Those were "New-York style" bagels--puffy with a moist crust, denser than bread, still a lot like bread. I don't know if my New-York-born parents even realized there was another kind, and I don't really know if, when I moved to Montreal, I realized I was eating a sweeter (they're apparently boiled in honey water), less salty, denser smaller bagel--with a unique flavour that turned out to be smokiness from being baked in a wood oven. I knew they were a lot harder to cut for the toaster and that they had a wider hole, making it difficult to have a bagel sandwich or really any kind of tidy bagel topping. In the end, though, I also liked them better plain, untopped and untoasted, especially after I discovered Fairmont Bagels near the place I got my hair cut. There, you could buy just one bagel, just hot, and eat it as you walked across the mountain.
Montreal bagels are farther away from the dinner-roll pole, and closer to the soft street-vendor pretzel--I actually remember the Fairmont onion bagels having a bit of kosher salt mixed in with the onion bits--anyone else remember that?

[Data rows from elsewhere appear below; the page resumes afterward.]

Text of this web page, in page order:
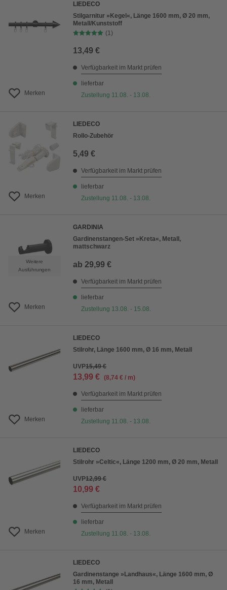
Merken
LIEDECO
Stilgarnitur »Kegel«, Länge 1600 mm, Ø 20 mm,
Metall/Kunststoff
(1)
13,49 €
Verfügbarkeit im Markt prüfen
lieferbar
Zustellung 11.08. - 13.08.
Merken
LIEDECO
Rollo-Zubehör
5,49 €
Verfügbarkeit im Markt prüfen
lieferbar
Zustellung 11.08. - 13.08.
Weitere
Ausführungen
Merken
GARDINIA
Gardinenstangen-Set »Kreta«, Metall,
mattschwarz
ab 29,99 €
Verfügbarkeit im Markt prüfen
lieferbar
Zustellung 13.08. - 15.08.
Merken
LIEDECO
Stilrohr, Länge 1600 mm, Ø 16 mm, Metall
UVP15,49 €
13,99 € (8,74 € / m)
Verfügbarkeit im Markt prüfen
lieferbar
Zustellung 11.08. - 13.08.
Merken
LIEDECO
Stilrohr »Celtic«, Länge 1200 mm, Ø 20 mm, Metall
UVP12,99 €
10,99 €
Verfügbarkeit im Markt prüfen
lieferbar
Zustellung 11.08. - 13.08.
LIEDECO
Gardinenstange »Landhaus«, Länge 1600 mm, Ø
16 mm, Metall

*Anyway,* I'm not much of a bagel-eater on an everyday day--they're more a special-occasion food for breakfast out in a deli (could also be a problem that I don't have a toaster). But I searched out The Bagel House in pursuit of a treat for a bagel-loving comrade, and found it's delightful. The Bayview location (there's several, and I think they also stock a few grocery stores) is just a teeny store with a couple cramped tables, but you can watch a guy flipping bagels in and out of a huge wood-burning oven, the bagels are amazing and not *that* pricy, and you can get tonnes of Jewish pastries you don't see anywhere else. Hamantast in winter is a bit dissonent, it's good to know it's any option.
The first time I went, it was a Saturday morning, unusual for a Jewish bakery even to be open, but this one was packed (note: every time I've been in, the counter staff was exclusively Asian, and the bagel baker African Canadian, but obviously *someone* in the background there is Jewish). There was a lot of quick in-and-out trade--people carrying coffee beans and buying half-dozens with a pot of cream cheese, obviously on the way to a bagel rendez-vous. The tables were all taken up, though, with people (often with kids) eating toasted bagels with a variety of toppings (from Hungarian salami to chopped chicken-liver to a wide variety of fancy-schmancy cream-cheeses.
Which is what the bagel-lover and I did last weekend. We went on a Sunday afternoon, when most people are already safely brunching (but the lady in line in front of us had a bag of Starbucks beans) but there was a still a nice small crowd. I got the most expensive thing on the menu, the classic cream-cheese-n-lox for $5.99, and I was seduced by the "healthy" multigrain bagel. No idea if it was healthy, but it sure was wonderful. Here, look:
(I had to get in that first bite before I bothered getting out the camera.)
These are stellar Montreal-style bagels, crispy-crusted and chewy, with a good hit of sweetness. The cream cheese (just plain) was a bit runny and there was way too much of it, but every place ever over-applies cream cheese--perhaps it is the nature of that condiment. The lox was excellent--obviously out of a package (we could see it in the display case, Nanuk brand) but nicely salty and generously applied.
There are cheaper options--like, say, just a bagel with cream cheese for $2.99. I sampled my companion's onion-with-pesto-cream-cheese (green!) and it was stellar. You wouldn't think the sweet bagel would go so well with the savouries, but it does!
So, I'm recommending this place, is what I'm saying, to the Montreal-homesick and the carb addicted and, yes, the brunchers alike. It's awesome!
I don't know why they have samosas. We didn't try them.